Anno III - Numero 31
La lotta dell’uomo contro il potere è la lotta della memoria contro l’oblio.
Milan Kundera

martedì 19 dicembre 2017

Più cultura economica, perché l’ignoranza si paga

I cittadini devono essere messi in grado di prendere decisioni economiche consapevoli. E servono tutele passive, con prodotti finanziari semplici e operatori di comprovata correttezza. Ma anche attive, che promuovano lo studio della cultura economica

di Emiliano Mandrone

L’Ocse definisce l’educazione economica come “l’essere in grado di prendere consapevolmente le scelte economiche della propria vita”. Negli ultimi tempi, sono molte le iniziative di alfabetizzazione finanziaria promosse da istituzioni economiche e finanziarie, tuttavia sarebbe più rassicurante che la scuola, un ambiente più neutrale e aperto al confronto, fornisse l’abbecedario a tutti, sgombrando il campo da possibili conflitti d’interessi.
L’educazione economica non va infatti confusa con un comportamento standard, inteso come un compendio per il bravo consumatore, anzi implica capacità critica, in tanti campi, non solo quelli finanziari.
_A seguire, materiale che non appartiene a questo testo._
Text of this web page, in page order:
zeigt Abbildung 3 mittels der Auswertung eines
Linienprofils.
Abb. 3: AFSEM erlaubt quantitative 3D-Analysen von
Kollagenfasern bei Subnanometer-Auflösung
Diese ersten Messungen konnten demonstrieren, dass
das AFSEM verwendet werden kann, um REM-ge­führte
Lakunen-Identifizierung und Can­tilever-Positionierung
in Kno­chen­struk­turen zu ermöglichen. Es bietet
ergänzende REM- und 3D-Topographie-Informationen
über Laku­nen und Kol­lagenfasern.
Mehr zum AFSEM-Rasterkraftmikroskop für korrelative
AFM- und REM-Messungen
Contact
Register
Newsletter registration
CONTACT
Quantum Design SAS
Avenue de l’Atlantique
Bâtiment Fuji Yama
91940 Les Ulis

Per comprendere quale sia la situazione nel nostro paese, nell’Indagine Plus sono stati introdotti due quesiti (figura 1) sulla conoscenza della nozione di tasso di interesse (61 per cento di risposte esatte) e di inflazione (58 per cento). La economic literacy (El) degli italiani è data dalla quota di persone che rispondono correttamente a entrambi i quesiti: circa il 40 per cento. Nel mio articolo il Ruolo sociale dell’educazione economica emerge come l’El sia superiore per gli uomini, per chi ha istruzione e reddito più alti, per chi ha competenze linguistiche e informatiche; è più varia, invece, la relazione con l’età e l’istruzione media (positiva se di tipo scientifico).